Thich Quang Do – Vietnam’s dissident Buddhist monk, who had been under house arrest since 2003, passed away at the age of 93 years on February 22, 2020. He was nominated for the Nobel Peace Prize multiple times for his vocal advocacy for democracy.
The Buddhist monk was the head of the banned Unified Buddhist Church of Vietnam (UBCV). The church reported his death on February 23. As per reports, the Buddhist monk in his will signed in April 2019 has requested a simple funeral, not more than three days and his ashes to be scattered at sea after cremation.
The church also requested the followers of the late religious leader to not bring money, as is customary in the funerals conducted in the nation. The official statement also mentioned that there will be no final words, biographies or emotional showings, just praying.
Thich Quang Do: Everything you need to know!
• Thich Quang Do was born in 1928 in Thai Binh province. The Buddhist monk had spent most of his life fighting for religious freedom and human rights in communist-run Vietnam.
• The communist government effectively placed him under house arrest in 2003 and since then he was under constant surveillance in Vietnam’s Ho Chi Minh City.
• He was nominated for the Nobel Peace Prize multiple times for his staunch advocacy for democracy in Vietnam. He wrote an “Appeal for Democracy” in 2001 and also called upon dissidents from the north and south Vietnam to drop their cultural differences and unite in 2005.
• He was the head of the Unified Buddhist Church of Vietnam (UBCV) from 2008 until his death. The church was banned in the early 1980s after it refused to join the state-sanctioned Vietnam Buddhist Church.
• During the Vietnamese War, Do served as a university academic in Buddhism and translated sutras and wrote books. His most notable work was a nine-volume Buddhist encyclopedia and a two-volume dictionary between Vietnamese and Sino-Vietnamese.
|Thich Quang Do was awarded the Hellman-Hammet Award for persecuted writers in 2001.
He was honoured with the Homo Homini Award for human rights activism by a Czech group People in Need in 2003. He shared the award with Thích Huyen Quang and Father Nguyen Van Ly.
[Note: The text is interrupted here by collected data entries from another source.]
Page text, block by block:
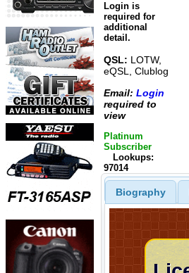
Login is
required for
additional
detail.
QSL: LOTW,
eQSL, Clublog
Email: Login
required to
view
Platinum
Subscriber
Lookups:
97014
Biography
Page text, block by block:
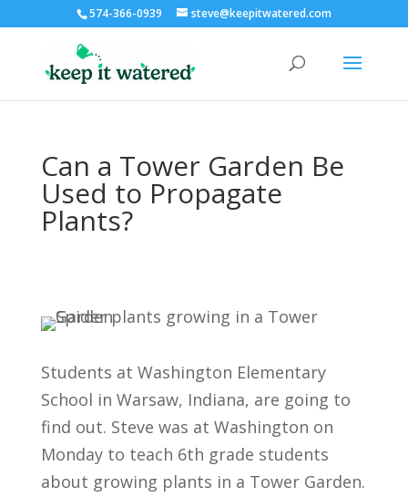
574-366-0939 steve@keepitwatered.com
Can a Tower Garden Be
Used to Propagate
Plants?
Students at Washington Elementary
School in Warsaw, Indiana, are going to
find out. Steve was at Washington on
Monday to teach 6th grade students
about growing plants in a Tower Garden.
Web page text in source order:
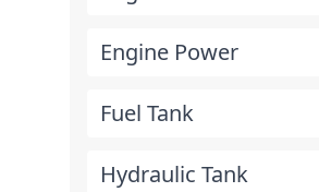
Engine Power
Fuel Tank
Hydraulic Tank
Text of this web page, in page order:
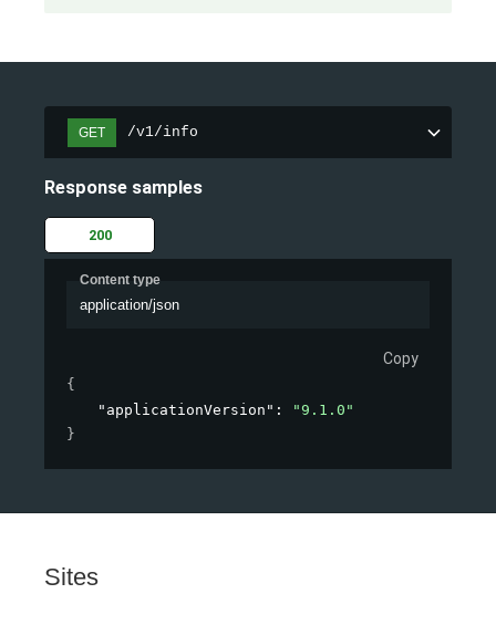
GET /v1/info
Response samples
200
Content type
application/json
Copy
{
"applicationVersion" :
"9.1.0"
}
Sites
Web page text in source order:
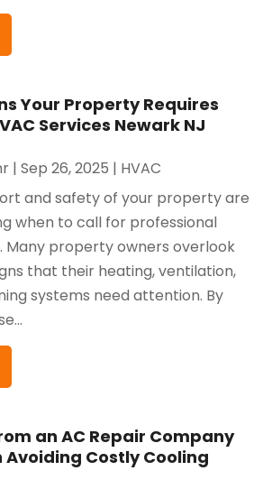
Your Property Requires
Services Newark NJ
|Sep 26, 2025 | HVAC
and safety of your property are
when to call for professional
Many property owners overlook
that their heating, ventilation,
systems need attention. By
an AC Repair Company
Avoiding Costly Cooling
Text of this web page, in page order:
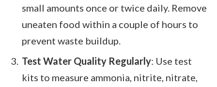
small amounts once or twice daily. Remove
uneaten food within a couple of hours to
prevent waste buildup.
Test Water Quality Regularly: Use test
kits to measure ammonia, nitrite, nitrate,
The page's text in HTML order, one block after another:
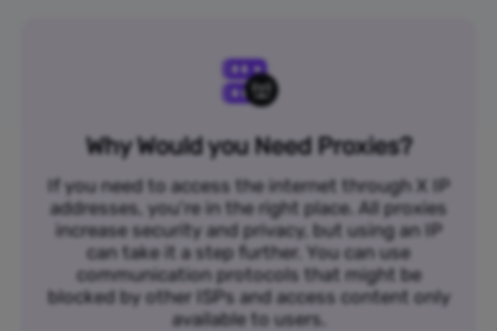
Why Would you Need Proxies?
If you need to access the internet through X IP
addresses, you’re in the right place. All proxies
increase security and privacy, but using an IP
can take it a step further. You can use
communication protocols that might be
blocked by other ISPs and access content only
available to users.
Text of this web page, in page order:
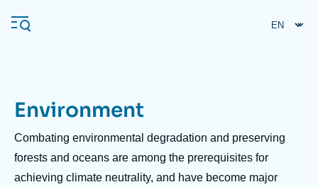
main
principale
Environment
Description
Combating environmental degradation and preserving
forests and oceans are among the prerequisites for
achieving climate neutrality, and have become major
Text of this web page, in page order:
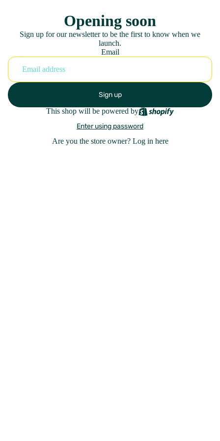
Opening soon
Sign up for our newsletter to be the first to know when we
launch.
Email
Sign up
This shop will be powered by
Enter using password
Are you the store owner? Log in here
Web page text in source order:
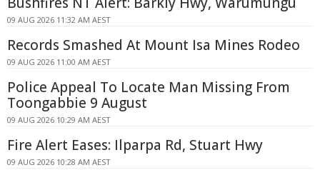
09 AUG 2026 11:32 AM AEST
Records Smashed At Mount Isa Mines Rodeo
09 AUG 2026 11:00 AM AEST
Police Appeal To Locate Man Missing From
Toongabbie 9 August
09 AUG 2026 10:29 AM AEST
Fire Alert Eases: Ilparpa Rd, Stuart Hwy
09 AUG 2026 10:28 AM AEST
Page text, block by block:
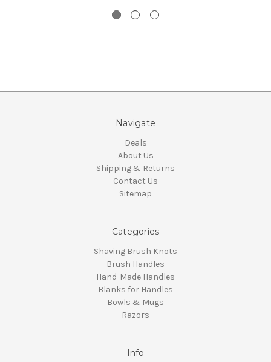
Navigate
Deals
About Us
Shipping & Returns
Contact Us
Sitemap
Categories
Shaving Brush Knots
Brush Handles
Hand-Made Handles
Blanks for Handles
Bowls & Mugs
Razors
Info
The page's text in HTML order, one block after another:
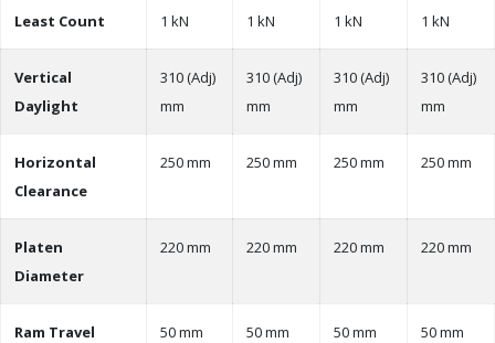
Least Count 1 kN 1 kN 1 kN 1 kN
Vertical
Daylight
310 (Adj)
mm
310 (Adj)
mm
310 (Adj)
mm
310 (Adj)
mm
Horizontal
Clearance
250 mm 250 mm 250 mm 250 mm
Platen
Diameter
220 mm 220 mm 220 mm 220 mm
Ram Travel 50 mm 50 mm 50 mm 50 mm

He was awarded Norway’s Thorolf Rafto Memorial Prize in 2006 for his personal courage and perseverance through three decades of peaceful opposition against Vietnam’s communist regime. However, he was unable to receive the award, as the communist government prevented him from attending the ceremony.
He was honoured with the Democracy Courage Tribute as well in 2006 by the World Movement for Democracy.
Vietnam has a long history of an uneasy relationship with organised religion. Thich Quang Do, being a senior monk at the UBCV, had led the religious organization’s opposition to the government order demanding that it join the government-endorsed Vietnamese Buddhist Church.
The Buddhist monk was detained multiple times by the communist authorities of Vietnam in the last 45 years for his resistance to their policies and his call for multi-party democracy. He was placed under police surveillance in 2003.
Thich Quang Do got involved in political activism after witnessing the execution of his master at the hands of a communist people’s court in 1945.